© JUNGE FREIHEIT Verlag GmbH & Co. www.jungefreiheit.de 08/07 16. Februar 2007

Überraschungsangriff
von Günther Deschner

Mit seinem Überraschungsangriff auf der Münchner Sicherheitskonferenz hat Wladimir Putin der dort versammelten transatlantischen "Community" eine Nuß zu knacken gegeben. So kalt und scharf hat lange kein Kremlchef mehr gesprochen. Putin warf den USA das Streben nach "monopolarer Weltherrschaft", "militärisches Abenteurertum" und "international ausufernde Gewalt" vor - und die Ausdehnung der Nato bis an die Haustür Rußlands und die Installierung eines Raketenabwehrsystems in seinem Vorgarten.
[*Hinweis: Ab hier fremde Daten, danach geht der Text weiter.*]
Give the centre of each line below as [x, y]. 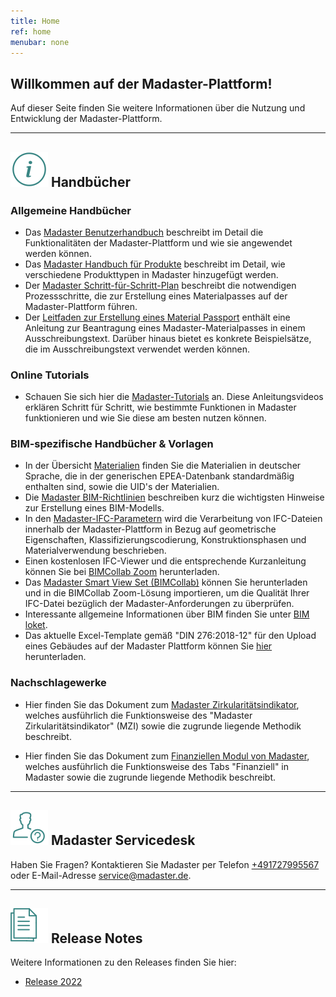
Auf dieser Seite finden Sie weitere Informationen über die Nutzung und [158, 108]
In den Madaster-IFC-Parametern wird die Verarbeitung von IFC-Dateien [173, 519]
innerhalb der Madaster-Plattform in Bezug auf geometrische [150, 529]
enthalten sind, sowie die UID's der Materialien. [122, 487]
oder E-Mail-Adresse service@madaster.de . [101, 875]
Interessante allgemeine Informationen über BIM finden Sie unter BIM [167, 614]
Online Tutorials [50, 375]
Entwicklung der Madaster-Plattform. [86, 119]
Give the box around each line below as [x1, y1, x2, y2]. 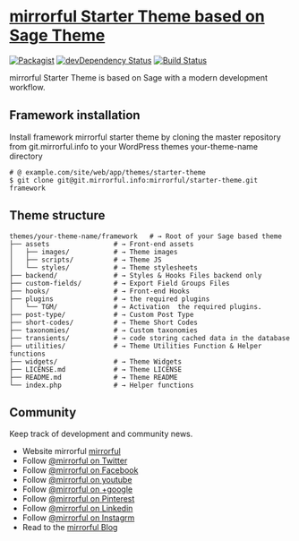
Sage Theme [9, 25, 106, 46]
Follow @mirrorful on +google [21, 484, 132, 494]
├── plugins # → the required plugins [9, 294, 210, 304]
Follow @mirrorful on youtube [21, 475, 132, 485]
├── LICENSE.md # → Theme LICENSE [9, 365, 182, 374]
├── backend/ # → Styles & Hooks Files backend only [9, 270, 262, 279]
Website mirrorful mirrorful [21, 446, 121, 457]
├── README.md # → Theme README [9, 373, 178, 382]
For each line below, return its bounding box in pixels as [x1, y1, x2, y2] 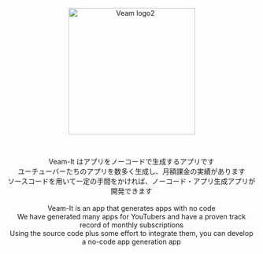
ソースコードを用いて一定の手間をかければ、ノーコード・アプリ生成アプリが [7, 177, 256, 186]
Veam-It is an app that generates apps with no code [47, 204, 216, 212]
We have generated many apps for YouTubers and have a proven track [17, 212, 246, 221]
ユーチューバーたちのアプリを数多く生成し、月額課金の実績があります [17, 167, 246, 176]
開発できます [110, 186, 153, 196]
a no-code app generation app [81, 237, 182, 246]
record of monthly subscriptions [79, 220, 184, 230]
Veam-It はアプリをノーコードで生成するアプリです [48, 157, 215, 166]
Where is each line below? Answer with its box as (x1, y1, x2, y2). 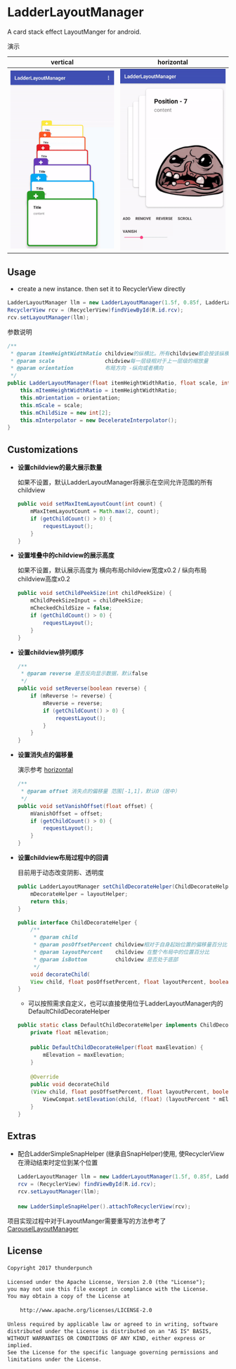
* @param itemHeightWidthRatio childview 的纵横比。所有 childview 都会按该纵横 (10, 349, 230, 357)
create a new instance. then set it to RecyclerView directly (17, 285, 186, 293)
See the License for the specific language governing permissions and (7, 1349, 218, 1356)
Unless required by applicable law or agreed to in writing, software (7, 1320, 218, 1328)
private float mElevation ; (30, 1029, 110, 1036)
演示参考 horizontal (17, 766, 74, 774)
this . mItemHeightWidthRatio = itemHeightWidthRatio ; (20, 387, 178, 394)
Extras (7, 1130, 37, 1143)
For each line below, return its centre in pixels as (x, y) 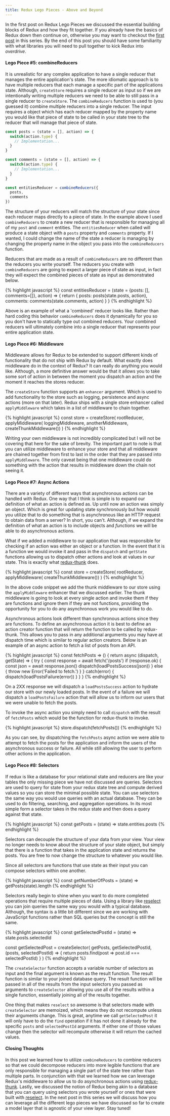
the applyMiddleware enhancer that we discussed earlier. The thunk (75, 593)
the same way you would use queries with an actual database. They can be (84, 798)
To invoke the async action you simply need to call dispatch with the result (83, 713)
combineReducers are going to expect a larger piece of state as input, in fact (83, 270)
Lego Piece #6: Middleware (35, 344)
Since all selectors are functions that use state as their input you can (77, 865)
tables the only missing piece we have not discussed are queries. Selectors (84, 782)
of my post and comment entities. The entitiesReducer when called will (78, 228)
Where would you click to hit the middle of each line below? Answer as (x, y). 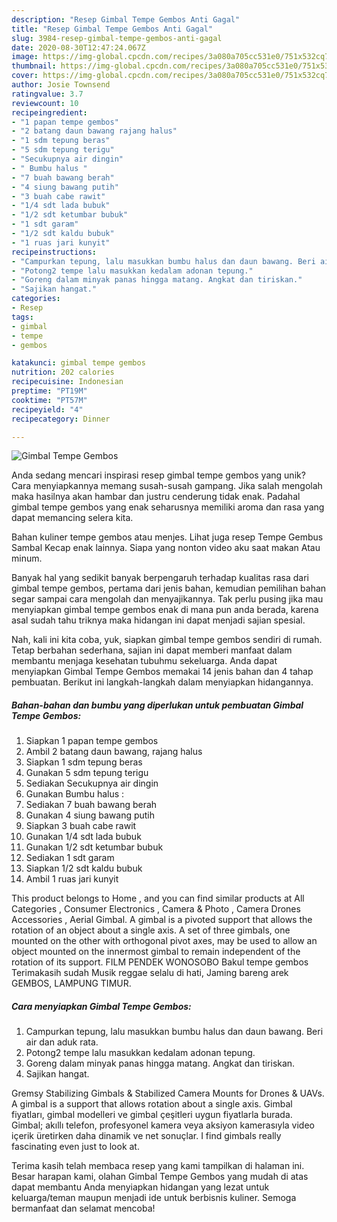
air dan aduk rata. (62, 1042)
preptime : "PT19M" (49, 391)
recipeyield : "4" (47, 409)
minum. (27, 558)
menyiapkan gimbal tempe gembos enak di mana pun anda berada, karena (165, 610)
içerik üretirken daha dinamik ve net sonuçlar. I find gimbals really (146, 1136)
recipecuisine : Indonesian (67, 382)
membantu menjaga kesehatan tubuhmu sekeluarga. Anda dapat (144, 661)
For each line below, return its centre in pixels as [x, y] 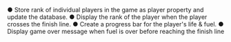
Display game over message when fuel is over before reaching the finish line [116, 31]
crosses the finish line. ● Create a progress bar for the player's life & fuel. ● [115, 24]
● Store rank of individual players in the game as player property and [106, 10]
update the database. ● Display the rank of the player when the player [107, 17]
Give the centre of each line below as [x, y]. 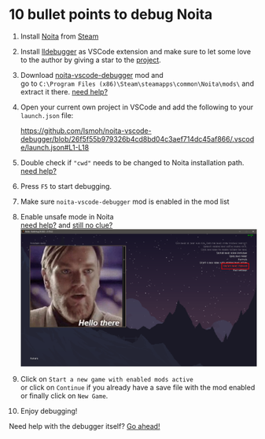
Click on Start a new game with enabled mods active [107, 378]
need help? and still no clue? [66, 225]
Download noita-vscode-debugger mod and [92, 75]
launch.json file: [47, 115]
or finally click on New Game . [64, 396]
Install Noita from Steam [59, 36]
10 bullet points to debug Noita [111, 15]
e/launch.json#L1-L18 [55, 147]

Putin hat mit seiner Rede auf den Tisch gehauen und die Tatsachen so geschildert, wie nicht nur Russen, sondern auch EU-Politiker und selbst Nato-Militärs sie sehen: Die gefährliche Fixierung der US-Politik auf militärische Mittel. Die Alleingänge. Das durch die Irak-Invasion ausgelöste Desaster in Mittelost. Die Kriegsdrohungen wie seit Jahren gegen Iran und Syrien. Der ignorante Verzicht auf diplomatische Optionen. Die selbstgefällige Einteilung der Welt in Gut und Böse. Die Doktrin zur Rechtfertigung eines atomaren Erstschlags. Und natürlich der hegemoniale Entwurf Washingtons, wie er im "Projekt für ein neues amerikanisches Jahrhundert" formuliert worden ist. Die darin enthaltene Projektion, potentielle Konkurrenten auch mittels Angriffskriegen niederzuhalten.

Nicht nur Regionalmächte wie der Iran sehen sich als potentielle Opfer. Auch Rußland sieht sich im Zangengriff. Genau das hat Putin in München mitgeteilt.